§ The problem:
Your task is to copy the lines of the data below from the line holding "declaring a problem" through the line holding "constitutive iterations during", inclusive, exactly and with nothing added.
+ + + + + + +
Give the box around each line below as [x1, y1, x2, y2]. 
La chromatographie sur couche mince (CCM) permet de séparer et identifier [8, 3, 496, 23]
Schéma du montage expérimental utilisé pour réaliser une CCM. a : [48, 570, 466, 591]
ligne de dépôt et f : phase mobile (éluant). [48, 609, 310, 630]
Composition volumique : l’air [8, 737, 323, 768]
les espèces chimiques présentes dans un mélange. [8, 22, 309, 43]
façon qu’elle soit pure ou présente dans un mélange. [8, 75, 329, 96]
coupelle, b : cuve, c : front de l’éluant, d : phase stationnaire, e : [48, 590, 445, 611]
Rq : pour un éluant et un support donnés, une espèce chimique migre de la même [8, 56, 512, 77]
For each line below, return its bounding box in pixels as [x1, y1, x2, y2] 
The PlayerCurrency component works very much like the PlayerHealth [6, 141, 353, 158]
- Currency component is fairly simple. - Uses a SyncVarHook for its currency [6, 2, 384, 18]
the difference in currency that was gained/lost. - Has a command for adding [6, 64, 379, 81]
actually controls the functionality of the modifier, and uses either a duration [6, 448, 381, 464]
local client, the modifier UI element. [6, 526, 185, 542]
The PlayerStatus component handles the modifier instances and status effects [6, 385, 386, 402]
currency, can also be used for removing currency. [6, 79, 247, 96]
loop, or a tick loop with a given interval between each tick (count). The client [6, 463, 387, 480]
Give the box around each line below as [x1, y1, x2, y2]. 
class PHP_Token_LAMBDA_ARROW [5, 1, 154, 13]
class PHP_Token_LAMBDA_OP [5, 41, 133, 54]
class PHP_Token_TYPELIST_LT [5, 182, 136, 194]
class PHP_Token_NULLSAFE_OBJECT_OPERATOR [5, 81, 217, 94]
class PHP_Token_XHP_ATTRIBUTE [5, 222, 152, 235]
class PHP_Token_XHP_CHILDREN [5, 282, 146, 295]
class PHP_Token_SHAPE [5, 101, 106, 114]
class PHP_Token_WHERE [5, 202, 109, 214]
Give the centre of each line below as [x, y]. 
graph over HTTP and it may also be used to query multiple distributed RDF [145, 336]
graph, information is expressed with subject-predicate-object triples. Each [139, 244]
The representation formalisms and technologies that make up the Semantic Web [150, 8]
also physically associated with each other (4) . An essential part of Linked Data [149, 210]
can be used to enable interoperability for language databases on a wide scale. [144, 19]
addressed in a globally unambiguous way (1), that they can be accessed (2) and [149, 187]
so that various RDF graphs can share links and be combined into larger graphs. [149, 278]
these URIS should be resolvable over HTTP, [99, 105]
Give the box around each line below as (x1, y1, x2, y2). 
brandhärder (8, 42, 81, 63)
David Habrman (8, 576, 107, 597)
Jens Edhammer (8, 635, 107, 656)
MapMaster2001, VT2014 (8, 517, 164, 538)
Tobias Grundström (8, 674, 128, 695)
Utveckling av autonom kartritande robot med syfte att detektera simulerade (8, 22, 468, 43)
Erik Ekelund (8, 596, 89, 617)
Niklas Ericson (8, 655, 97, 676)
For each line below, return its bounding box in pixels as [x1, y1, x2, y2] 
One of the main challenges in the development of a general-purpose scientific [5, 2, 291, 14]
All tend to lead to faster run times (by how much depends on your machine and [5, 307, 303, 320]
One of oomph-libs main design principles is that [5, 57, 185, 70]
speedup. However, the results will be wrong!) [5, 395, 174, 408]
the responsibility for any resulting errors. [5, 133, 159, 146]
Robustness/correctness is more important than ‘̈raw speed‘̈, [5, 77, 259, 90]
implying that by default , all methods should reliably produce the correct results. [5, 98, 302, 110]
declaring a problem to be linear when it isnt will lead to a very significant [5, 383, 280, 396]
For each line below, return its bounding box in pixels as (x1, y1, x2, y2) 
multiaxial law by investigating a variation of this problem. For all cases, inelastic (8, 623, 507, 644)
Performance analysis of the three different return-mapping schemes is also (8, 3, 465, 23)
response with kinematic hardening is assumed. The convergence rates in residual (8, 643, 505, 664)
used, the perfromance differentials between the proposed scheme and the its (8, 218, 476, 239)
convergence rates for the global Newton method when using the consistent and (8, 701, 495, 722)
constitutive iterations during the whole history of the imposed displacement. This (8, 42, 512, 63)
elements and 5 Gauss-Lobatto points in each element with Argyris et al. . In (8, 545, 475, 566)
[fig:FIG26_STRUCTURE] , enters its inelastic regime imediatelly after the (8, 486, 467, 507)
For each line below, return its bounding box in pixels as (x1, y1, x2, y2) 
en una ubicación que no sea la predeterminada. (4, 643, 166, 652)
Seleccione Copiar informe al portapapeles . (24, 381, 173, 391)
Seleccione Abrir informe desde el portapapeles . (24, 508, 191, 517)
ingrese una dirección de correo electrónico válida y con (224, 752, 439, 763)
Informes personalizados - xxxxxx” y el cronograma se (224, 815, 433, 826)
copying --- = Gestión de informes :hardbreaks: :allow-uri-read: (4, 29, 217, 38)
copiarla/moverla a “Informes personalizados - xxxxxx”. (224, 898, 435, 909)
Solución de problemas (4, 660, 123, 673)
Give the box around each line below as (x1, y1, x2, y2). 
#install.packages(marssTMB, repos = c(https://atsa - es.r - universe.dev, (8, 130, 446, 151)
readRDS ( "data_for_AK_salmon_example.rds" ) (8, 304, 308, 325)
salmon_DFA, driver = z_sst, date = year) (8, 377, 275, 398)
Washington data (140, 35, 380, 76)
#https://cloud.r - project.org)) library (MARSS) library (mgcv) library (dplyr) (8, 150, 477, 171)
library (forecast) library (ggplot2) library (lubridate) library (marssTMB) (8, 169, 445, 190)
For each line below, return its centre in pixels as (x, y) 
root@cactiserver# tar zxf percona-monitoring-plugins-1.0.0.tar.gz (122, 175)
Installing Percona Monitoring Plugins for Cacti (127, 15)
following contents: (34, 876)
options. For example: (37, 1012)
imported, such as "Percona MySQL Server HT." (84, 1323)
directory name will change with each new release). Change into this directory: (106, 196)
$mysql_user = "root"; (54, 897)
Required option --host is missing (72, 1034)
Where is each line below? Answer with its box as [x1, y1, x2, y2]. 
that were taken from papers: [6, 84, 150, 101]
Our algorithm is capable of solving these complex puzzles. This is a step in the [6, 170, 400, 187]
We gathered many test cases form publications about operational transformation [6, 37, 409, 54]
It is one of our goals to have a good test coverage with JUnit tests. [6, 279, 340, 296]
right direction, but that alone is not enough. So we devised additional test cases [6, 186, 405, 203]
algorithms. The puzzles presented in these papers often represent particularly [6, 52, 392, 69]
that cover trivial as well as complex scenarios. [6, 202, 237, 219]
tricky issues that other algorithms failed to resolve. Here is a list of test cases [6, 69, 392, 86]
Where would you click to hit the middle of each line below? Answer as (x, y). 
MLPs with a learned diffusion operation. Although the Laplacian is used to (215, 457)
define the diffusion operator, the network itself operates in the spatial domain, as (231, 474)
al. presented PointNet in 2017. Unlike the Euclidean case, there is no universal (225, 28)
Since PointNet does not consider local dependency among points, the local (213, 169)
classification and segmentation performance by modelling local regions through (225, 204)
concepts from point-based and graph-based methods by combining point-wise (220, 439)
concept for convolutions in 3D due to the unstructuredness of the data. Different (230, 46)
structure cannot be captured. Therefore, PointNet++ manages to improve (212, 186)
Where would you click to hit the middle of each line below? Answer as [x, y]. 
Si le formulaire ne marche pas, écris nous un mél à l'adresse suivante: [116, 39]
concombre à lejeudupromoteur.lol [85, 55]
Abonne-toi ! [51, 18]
+ + + + + + +
§ Exercise output:
declaring a problem to be linear when it isnt will lead to a very significant [5, 383, 280, 396]
For each line below, return its bounding box in pixels as (x1, y1, x2, y2) 
multiaxial law by investigating a variation of this problem. For all cases, inelastic (8, 623, 507, 644)
Performance analysis of the three different return-mapping schemes is also (8, 3, 465, 23)
response with kinematic hardening is assumed. The convergence rates in residual (8, 643, 505, 664)
used, the perfromance differentials between the proposed scheme and the its (8, 218, 476, 239)
convergence rates for the global Newton method when using the consistent and (8, 701, 495, 722)
constitutive iterations during the whole history of the imposed displacement. This (8, 42, 512, 63)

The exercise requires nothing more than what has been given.